Gaze-centered remapping of remembered visual space in an open-loop pointing task.

Establishing a coherent internal reference frame for visuospatial representation and maintaining the integrity of this frame during eye movements are thought to be crucial for both perception and motor control. A stable headcentric representation could be constructed by internally comparing retinal signals with eye position. Alternatively, visual memory traces could be actively remapped within an oculocentric frame to compensate for each eye movement.

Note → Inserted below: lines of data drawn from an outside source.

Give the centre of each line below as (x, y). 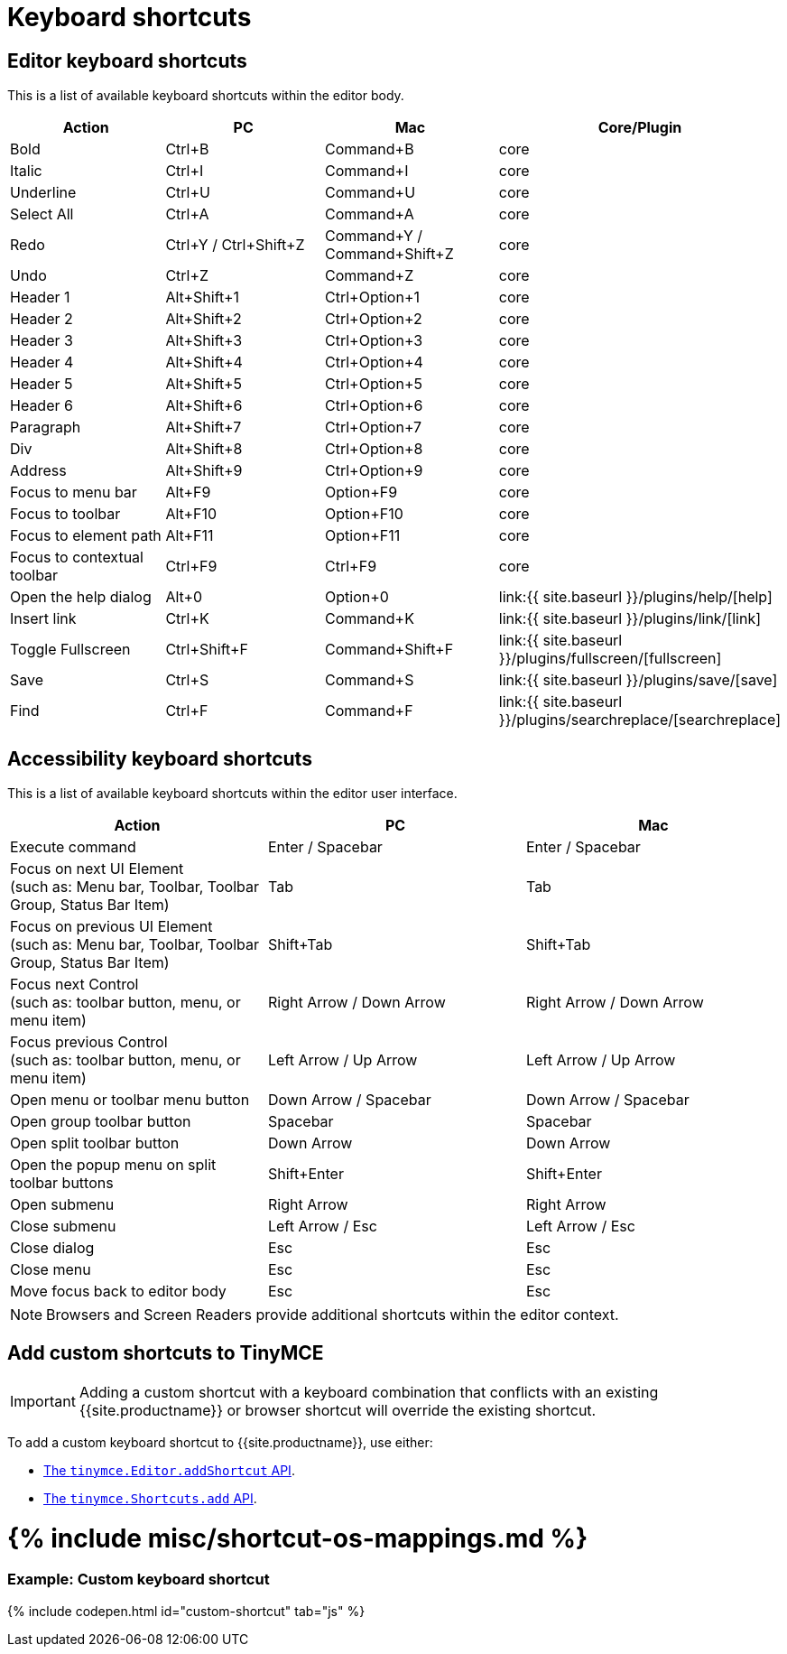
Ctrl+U (188, 193)
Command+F (369, 711)
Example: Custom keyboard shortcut (139, 1580)
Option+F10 (364, 514)
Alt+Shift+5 (204, 384)
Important (43, 1401)
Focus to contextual (77, 558)
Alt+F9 (188, 492)
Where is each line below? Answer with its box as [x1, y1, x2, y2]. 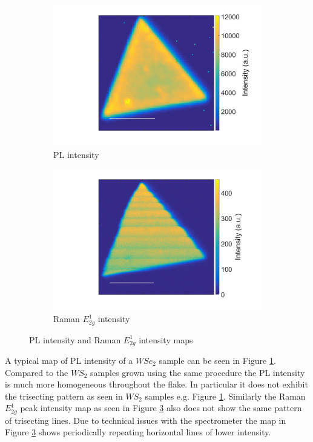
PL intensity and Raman [29, 333, 121, 346]
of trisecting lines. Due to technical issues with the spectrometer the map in [5, 414, 286, 426]
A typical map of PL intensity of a [5, 354, 133, 366]
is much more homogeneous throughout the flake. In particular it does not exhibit [5, 378, 308, 391]
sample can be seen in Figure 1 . [159, 354, 276, 366]
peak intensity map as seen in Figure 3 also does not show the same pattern [20, 401, 302, 414]
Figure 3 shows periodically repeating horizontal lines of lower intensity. [5, 426, 271, 438]
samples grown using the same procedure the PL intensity [90, 366, 305, 378]
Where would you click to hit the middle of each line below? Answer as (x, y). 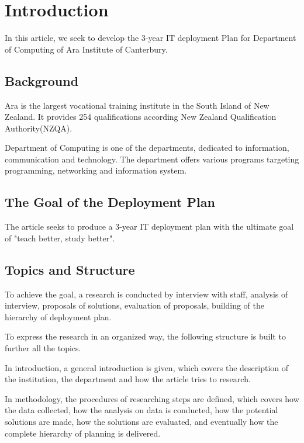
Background (42, 80)
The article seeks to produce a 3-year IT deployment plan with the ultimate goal (149, 226)
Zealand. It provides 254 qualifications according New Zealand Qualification (141, 117)
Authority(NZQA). (39, 128)
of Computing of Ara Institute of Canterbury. (86, 49)
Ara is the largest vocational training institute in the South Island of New (137, 105)
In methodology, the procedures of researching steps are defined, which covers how (152, 398)
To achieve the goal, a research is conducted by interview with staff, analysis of (146, 294)
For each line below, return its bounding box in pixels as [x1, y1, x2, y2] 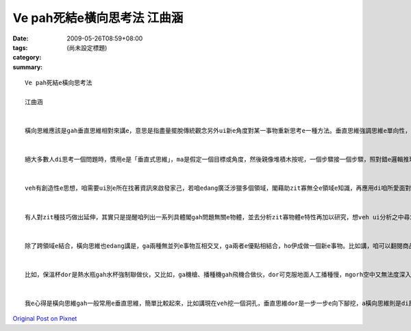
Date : [12, 34, 29, 42]
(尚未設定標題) [66, 43, 108, 51]
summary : [12, 62, 43, 71]
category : [12, 53, 42, 62]
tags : [12, 43, 28, 51]
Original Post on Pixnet [12, 315, 77, 323]
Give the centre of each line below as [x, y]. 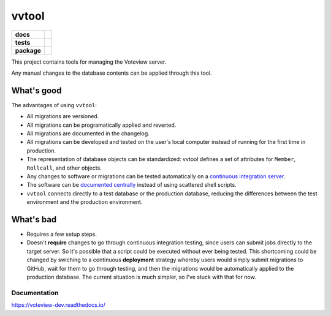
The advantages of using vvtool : [54, 105]
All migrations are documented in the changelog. [88, 134]
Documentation [35, 293]
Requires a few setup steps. [62, 234]
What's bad [34, 220]
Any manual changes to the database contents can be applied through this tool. [112, 73]
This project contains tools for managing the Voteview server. [89, 62]
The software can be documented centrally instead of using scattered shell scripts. [131, 185]
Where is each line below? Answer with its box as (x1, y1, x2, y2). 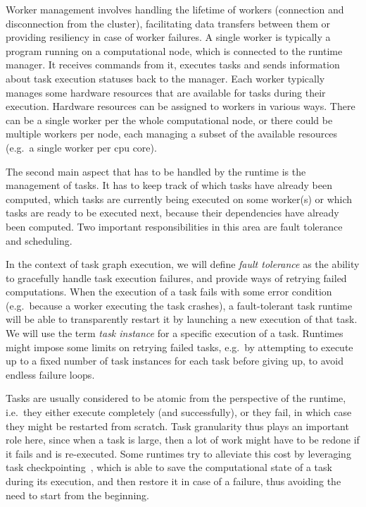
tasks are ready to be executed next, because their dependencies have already (6, 205, 339, 220)
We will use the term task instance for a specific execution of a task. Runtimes (6, 326, 343, 341)
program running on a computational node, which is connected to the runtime (6, 43, 343, 58)
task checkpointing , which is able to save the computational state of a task (6, 460, 332, 475)
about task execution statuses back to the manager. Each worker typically (6, 71, 325, 85)
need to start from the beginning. (6, 487, 149, 502)
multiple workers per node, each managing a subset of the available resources (6, 126, 338, 141)
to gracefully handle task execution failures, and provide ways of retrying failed (6, 270, 347, 285)
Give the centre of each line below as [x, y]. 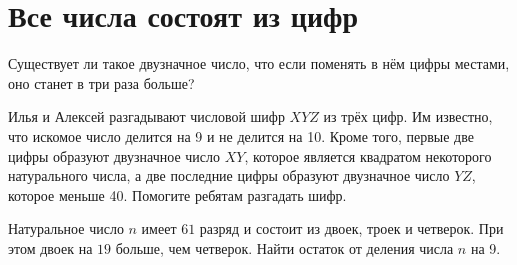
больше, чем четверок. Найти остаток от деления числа [284, 247]
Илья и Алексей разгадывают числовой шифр [146, 116]
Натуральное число [66, 228]
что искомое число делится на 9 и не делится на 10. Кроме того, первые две [241, 135]
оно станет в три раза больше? [101, 82]
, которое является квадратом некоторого [368, 155]
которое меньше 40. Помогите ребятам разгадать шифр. [177, 194]
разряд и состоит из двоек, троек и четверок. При [351, 228]
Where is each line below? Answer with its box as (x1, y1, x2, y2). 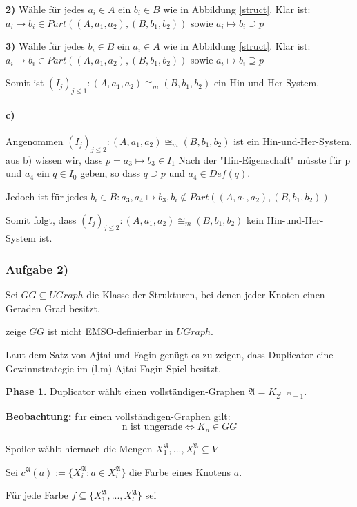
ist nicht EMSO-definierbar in (47, 324, 173, 338)
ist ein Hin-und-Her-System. (233, 133, 352, 148)
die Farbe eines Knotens (129, 464, 231, 479)
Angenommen (6, 133, 64, 148)
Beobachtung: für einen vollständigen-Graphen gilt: (6, 408, 231, 423)
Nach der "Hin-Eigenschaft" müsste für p (178, 152, 351, 166)
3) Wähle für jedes (6, 39, 85, 53)
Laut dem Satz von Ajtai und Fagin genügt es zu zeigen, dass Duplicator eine (6, 347, 334, 361)
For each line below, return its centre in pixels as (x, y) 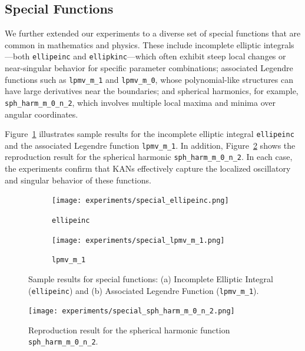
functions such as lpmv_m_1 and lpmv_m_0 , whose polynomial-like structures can (149, 79)
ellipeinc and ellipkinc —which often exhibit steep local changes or (159, 56)
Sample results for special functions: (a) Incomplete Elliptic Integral (151, 278)
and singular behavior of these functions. (78, 180)
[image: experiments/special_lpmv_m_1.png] (138, 240)
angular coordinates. (42, 114)
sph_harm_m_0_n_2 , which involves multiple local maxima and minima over (140, 102)
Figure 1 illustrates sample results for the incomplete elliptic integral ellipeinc (150, 134)
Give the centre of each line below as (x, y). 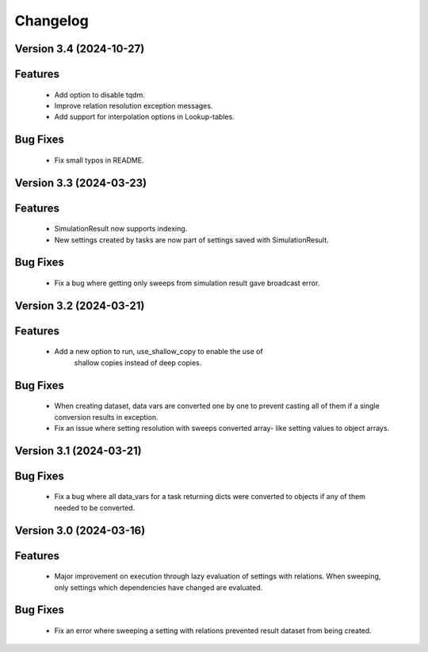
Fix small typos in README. (99, 160)
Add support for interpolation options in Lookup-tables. (145, 117)
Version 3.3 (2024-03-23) (81, 183)
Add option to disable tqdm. (100, 94)
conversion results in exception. (106, 417)
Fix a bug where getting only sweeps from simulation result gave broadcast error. (187, 283)
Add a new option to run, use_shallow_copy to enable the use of (159, 352)
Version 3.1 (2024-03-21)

We tested these models by measuring errors in manual pointing (in complete darkness) toward briefly flashed central targets during three oculomotor paradigms; subjects pointed accurately when gaze was maintained on the target location (control paradigm). However, when steadily fixating peripheral locations (static paradigm), subjects exaggerated the retinal eccentricity of the central target by 13.4 +/- 5.1%. In the key "dynamic" paradigm, subjects briefly foveated the central target and then saccaded peripherally before pointing toward the remembered location of the target. Our headcentric model predicted accurate pointing (as seen in the control paradigm) independent of the saccade, whereas our oculocentric model predicted misestimation (as seen in the static paradigm) of an internally shifted retinotopic trace. In fact, pointing errors were significantly larger than were control errors (p </= 0.003) and were indistinguishable (p >/= 0.25) from the static paradigm errors. Scatter plots of pointing errors (dynamic vs static paradigm) for various final fixation directions showed an overall slope of 0.97, contradicting the headcentric prediction (0. 0) and supporting the oculocentric prediction (1.0). Varying both fixation and pointing-target direction confirmed that these errors were a function of retinotopically shifted memory traces rather than eye position per se. To reconcile these results with previous pointing experiments, we propose a "conversion-on-demand" model of visuomotor control in which multiple visual targets are stored and rotated (noncommutatively) within the oculocentric frame, whereas only select targets are transformed further into head- or bodycentric frames for motor execution.